Pameran otomotif selalu dipenuhi calon pembeli mobil baru. (CNN Indonesia/Andry Novelino)
Ketua Umum Gabungan Industri Kendaraan Bermotor Indonesia (Gaikindo) Yohannes Nangoi enggan disalahkan soal kemacetan yang ada di Jakarta dan wilayah Jabodetabek.

"Kemacetan memang karena kendaraan yang dibuat oleh produsen mobil dan motor. Tapi apakah kami mau melarang orang untuk mengeluarkan uang halalnya demi membeli kendaraan? Itu tidak bisa dicegah seiring pertumbuhan ekonomi," kata Yohannes kepada CNNIndonesia.com.

Ia menganalogikan kemacetan Jabodetabek dengan ponsel yang terkait dengan penyedia jaringan. Saat jaringan komunikasi ponsel tersendat, ujar Yohannes, maka tak etis menyalahkan produsen ponsel.

"Kalau saya ditelepon dan tidak bisa dihubungi, siapa yang salah? Masak pembuat ponsel yang salah?

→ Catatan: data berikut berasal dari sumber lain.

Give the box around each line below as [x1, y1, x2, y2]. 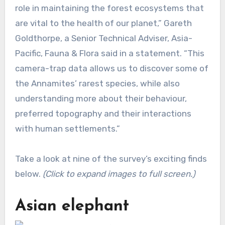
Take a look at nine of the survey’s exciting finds [15, 154, 207, 164]
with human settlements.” [15, 124, 120, 134]
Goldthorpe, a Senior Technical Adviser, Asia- [15, 33, 192, 44]
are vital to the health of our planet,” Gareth [15, 18, 192, 29]
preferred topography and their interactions [15, 108, 191, 119]
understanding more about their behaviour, [15, 93, 187, 104]
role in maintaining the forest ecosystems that [15, 3, 204, 14]
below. [15, 169, 43, 179]
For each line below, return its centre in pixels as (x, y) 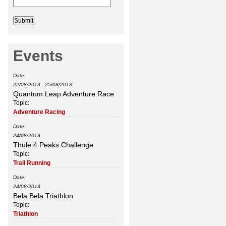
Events (38, 56)
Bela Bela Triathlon (43, 196)
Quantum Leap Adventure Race (64, 94)
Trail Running (32, 163)
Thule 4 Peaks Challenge (53, 145)
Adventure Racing (39, 112)
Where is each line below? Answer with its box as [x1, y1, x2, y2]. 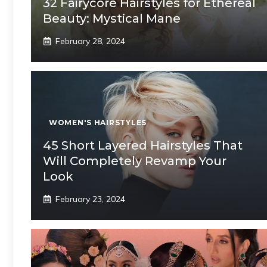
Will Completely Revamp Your [43, 153, 226, 168]
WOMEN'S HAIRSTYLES [49, 117, 147, 127]
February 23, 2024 [55, 193, 125, 204]
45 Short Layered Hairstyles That [43, 138, 243, 153]
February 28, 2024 [55, 35, 125, 46]
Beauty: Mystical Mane [43, 11, 181, 26]
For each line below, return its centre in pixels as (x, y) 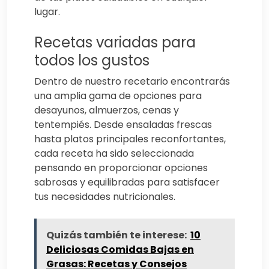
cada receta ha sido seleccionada (114, 154)
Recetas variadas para (115, 43)
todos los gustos (92, 61)
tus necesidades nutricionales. (105, 197)
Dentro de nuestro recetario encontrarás (132, 82)
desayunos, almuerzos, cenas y (107, 110)
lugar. (47, 12)
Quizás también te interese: (116, 235)
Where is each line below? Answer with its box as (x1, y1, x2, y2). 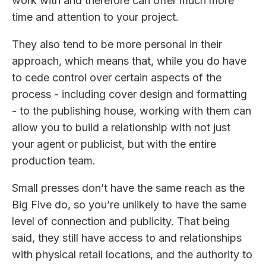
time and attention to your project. (12, 11, 182, 24)
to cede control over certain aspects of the (12, 71, 221, 84)
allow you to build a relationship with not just (12, 121, 230, 134)
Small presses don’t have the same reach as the (12, 182, 245, 195)
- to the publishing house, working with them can (12, 104, 251, 118)
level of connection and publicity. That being (12, 215, 230, 228)
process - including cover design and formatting (12, 88, 247, 101)
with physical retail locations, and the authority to (12, 248, 252, 261)

Yang (seharusnya) disalahkan adalah provider," kata Yohannes.
Ketua Dewan Transportasi Kota Jakarta Ellen Tangkudung mengatakan, ke depannya pemerintah merencanakan perbaikan sistem transportasi massal dan pembatasan kendaraan bermotor.

Bentuk pembatasan kendaraan bermotor di jalanan Jakarta telah diterapkan melalui sistem ganjil genap dan rencana pemberlakuan elektronic road pricing (ERP).

Meski akan diterapkan pembatasan kendaraan, Gaikindo melihat hal itu tidak otomatis berdampak pada penurunan penjualan kendaraan pribadi. Hingga Agustus 2016, penjualan mobil menembus 600 ribu unit dan akhir tahun nanti ditarget 1,05 juta unit.

Menurut peneliti Instran, Deddy Herlambang, persoalan kepemilikan kendaraan merupakan permasalahan pola pikir atau mindset. Dia mencontohkan, orang-orang Hong Kong yang tingkat ekonominya tinggi, hampir 92 persen tetap memilih transportasi publik.

“Masyarakat di sini masih menganggap kendaraan pribadi sebagai simbol kekayaan, berbeda dengan negara-negara maju,” kata Deddy.

Selain perbaikan sistem transportasi massal, persoalan kemacetan di Jakarta tak akan pernah selesai tanpa ada perubahan pola pikir masyarakatnya.